WHAT NEEDS TO BE DONE: Collect all lines from the records below that include the word "blog".
** Opening EXTRACTED RECORDS block **
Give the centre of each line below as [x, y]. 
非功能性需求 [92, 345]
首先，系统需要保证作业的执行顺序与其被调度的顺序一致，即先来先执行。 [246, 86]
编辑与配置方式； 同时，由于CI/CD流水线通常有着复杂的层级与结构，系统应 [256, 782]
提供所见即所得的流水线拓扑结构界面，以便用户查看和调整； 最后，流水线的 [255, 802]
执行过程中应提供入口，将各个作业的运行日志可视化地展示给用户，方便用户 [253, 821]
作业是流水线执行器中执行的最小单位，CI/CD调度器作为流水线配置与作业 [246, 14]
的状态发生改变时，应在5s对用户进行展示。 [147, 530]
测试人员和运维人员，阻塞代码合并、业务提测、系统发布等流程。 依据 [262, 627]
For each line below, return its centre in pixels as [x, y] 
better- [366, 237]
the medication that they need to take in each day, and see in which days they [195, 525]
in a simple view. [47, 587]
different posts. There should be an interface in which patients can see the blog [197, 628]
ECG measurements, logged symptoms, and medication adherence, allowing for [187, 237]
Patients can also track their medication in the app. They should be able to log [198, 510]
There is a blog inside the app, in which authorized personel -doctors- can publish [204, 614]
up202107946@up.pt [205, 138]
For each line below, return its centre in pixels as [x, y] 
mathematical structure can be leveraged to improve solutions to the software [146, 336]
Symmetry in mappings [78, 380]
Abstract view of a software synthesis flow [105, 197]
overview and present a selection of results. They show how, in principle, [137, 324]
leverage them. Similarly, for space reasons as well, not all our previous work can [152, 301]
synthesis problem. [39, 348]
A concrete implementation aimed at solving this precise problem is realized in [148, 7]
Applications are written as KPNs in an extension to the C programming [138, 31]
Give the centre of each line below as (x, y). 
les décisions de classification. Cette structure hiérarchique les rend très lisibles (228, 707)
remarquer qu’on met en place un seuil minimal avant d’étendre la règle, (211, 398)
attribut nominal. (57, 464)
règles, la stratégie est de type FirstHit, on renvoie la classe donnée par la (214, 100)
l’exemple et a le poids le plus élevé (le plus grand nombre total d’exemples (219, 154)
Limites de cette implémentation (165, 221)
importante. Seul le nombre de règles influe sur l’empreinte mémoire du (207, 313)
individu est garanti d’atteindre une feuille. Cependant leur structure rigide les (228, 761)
** Closing EXTRACTED RECORDS block **
SOLUTION TO THIS TASK:
different posts. There should be an interface in which patients can see the blog [197, 628]
There is a blog inside the app, in which authorized personel -doctors- can publish [204, 614]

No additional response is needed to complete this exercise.